● **Work task**
From the listing below, set down exactly the lines between the one holding "a contractual agreement with M" and the one holding "and there are", inclusive. No other line is wanted.
(Beginning of Extracted information)
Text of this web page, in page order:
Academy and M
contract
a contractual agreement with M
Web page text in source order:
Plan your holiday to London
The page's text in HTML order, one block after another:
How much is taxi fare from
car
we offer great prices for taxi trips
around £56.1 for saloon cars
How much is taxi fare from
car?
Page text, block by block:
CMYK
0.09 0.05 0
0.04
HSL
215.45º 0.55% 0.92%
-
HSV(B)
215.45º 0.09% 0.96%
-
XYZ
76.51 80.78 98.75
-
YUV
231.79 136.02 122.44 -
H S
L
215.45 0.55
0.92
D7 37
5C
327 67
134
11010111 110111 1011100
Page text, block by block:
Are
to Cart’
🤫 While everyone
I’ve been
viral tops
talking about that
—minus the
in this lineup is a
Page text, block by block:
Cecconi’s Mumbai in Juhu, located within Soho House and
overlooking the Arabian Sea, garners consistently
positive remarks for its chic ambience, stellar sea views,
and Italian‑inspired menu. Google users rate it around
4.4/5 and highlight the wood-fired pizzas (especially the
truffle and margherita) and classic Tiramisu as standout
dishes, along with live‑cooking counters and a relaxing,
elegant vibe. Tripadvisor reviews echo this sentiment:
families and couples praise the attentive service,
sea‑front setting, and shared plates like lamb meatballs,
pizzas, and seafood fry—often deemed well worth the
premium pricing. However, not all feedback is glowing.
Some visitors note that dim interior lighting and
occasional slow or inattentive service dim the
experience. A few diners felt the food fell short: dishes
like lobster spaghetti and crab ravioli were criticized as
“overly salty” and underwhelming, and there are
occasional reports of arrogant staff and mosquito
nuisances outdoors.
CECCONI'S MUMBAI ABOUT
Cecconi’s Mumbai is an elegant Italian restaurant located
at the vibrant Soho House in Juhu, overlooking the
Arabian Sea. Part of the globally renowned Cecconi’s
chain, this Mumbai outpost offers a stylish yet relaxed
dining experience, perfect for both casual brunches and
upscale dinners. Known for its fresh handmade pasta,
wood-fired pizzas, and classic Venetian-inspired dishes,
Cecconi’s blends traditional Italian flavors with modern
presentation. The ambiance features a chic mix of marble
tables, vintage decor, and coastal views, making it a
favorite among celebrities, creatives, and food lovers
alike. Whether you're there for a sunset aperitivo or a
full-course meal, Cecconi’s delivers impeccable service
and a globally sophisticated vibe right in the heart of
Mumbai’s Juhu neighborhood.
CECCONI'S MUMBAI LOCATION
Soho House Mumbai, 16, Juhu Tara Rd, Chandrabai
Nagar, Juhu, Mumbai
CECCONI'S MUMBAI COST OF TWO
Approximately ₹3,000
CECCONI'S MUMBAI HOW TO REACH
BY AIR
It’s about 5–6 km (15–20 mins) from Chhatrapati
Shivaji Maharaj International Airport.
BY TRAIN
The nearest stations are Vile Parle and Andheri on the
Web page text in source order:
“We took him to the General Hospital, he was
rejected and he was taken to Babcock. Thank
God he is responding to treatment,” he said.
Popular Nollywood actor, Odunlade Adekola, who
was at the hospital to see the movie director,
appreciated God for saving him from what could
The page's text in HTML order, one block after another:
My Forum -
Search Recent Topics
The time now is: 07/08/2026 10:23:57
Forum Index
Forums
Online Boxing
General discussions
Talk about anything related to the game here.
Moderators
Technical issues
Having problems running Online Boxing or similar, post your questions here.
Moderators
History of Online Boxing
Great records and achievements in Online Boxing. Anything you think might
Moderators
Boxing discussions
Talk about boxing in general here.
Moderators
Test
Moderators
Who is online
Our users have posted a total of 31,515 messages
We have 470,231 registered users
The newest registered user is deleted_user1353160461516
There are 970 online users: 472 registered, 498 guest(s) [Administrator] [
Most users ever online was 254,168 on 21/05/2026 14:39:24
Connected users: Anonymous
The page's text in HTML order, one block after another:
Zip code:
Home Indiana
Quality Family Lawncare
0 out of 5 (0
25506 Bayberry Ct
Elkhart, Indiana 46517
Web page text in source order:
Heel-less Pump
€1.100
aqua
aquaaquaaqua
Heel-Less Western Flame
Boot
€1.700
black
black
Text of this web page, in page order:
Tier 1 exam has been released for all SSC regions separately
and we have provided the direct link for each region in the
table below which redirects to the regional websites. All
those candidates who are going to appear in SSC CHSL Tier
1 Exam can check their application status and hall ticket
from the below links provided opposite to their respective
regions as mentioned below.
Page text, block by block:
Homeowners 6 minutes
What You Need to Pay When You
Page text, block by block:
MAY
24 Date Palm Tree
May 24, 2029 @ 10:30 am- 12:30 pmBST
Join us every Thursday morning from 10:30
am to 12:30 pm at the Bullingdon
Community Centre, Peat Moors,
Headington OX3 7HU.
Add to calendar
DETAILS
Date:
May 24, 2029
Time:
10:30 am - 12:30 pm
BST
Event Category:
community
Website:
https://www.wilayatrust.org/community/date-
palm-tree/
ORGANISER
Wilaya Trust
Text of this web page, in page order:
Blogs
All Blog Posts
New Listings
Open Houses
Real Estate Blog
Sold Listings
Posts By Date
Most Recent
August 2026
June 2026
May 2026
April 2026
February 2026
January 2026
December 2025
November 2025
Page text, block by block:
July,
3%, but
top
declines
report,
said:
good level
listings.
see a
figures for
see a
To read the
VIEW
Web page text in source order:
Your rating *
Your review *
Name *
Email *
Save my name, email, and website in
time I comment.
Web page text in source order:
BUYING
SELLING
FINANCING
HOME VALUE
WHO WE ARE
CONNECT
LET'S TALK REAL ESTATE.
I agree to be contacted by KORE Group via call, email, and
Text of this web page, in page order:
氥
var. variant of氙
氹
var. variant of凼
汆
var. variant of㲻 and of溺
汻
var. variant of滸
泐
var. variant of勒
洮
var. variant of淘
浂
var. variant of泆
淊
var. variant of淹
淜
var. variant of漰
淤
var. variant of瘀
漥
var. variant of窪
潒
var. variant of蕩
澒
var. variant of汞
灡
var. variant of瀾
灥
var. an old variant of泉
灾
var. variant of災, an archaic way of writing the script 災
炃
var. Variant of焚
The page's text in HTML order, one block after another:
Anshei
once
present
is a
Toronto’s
(End of Extracted information)
● **Written answer**
a contractual agreement with M
Web page text in source order:
Plan your holiday to London
The page's text in HTML order, one block after another:
How much is taxi fare from
car
we offer great prices for taxi trips
around £56.1 for saloon cars
How much is taxi fare from
car?
Page text, block by block:
CMYK
0.09 0.05 0
0.04
HSL
215.45º 0.55% 0.92%
-
HSV(B)
215.45º 0.09% 0.96%
-
XYZ
76.51 80.78 98.75
-
YUV
231.79 136.02 122.44 -
H S
L
215.45 0.55
0.92
D7 37
5C
327 67
134
11010111 110111 1011100
Page text, block by block:
Are
to Cart’
🤫 While everyone
I’ve been
viral tops
talking about that
—minus the
in this lineup is a
Page text, block by block:
Cecconi’s Mumbai in Juhu, located within Soho House and
overlooking the Arabian Sea, garners consistently
positive remarks for its chic ambience, stellar sea views,
and Italian‑inspired menu. Google users rate it around
4.4/5 and highlight the wood-fired pizzas (especially the
truffle and margherita) and classic Tiramisu as standout
dishes, along with live‑cooking counters and a relaxing,
elegant vibe. Tripadvisor reviews echo this sentiment:
families and couples praise the attentive service,
sea‑front setting, and shared plates like lamb meatballs,
pizzas, and seafood fry—often deemed well worth the
premium pricing. However, not all feedback is glowing.
Some visitors note that dim interior lighting and
occasional slow or inattentive service dim the
experience. A few diners felt the food fell short: dishes
like lobster spaghetti and crab ravioli were criticized as
“overly salty” and underwhelming, and there are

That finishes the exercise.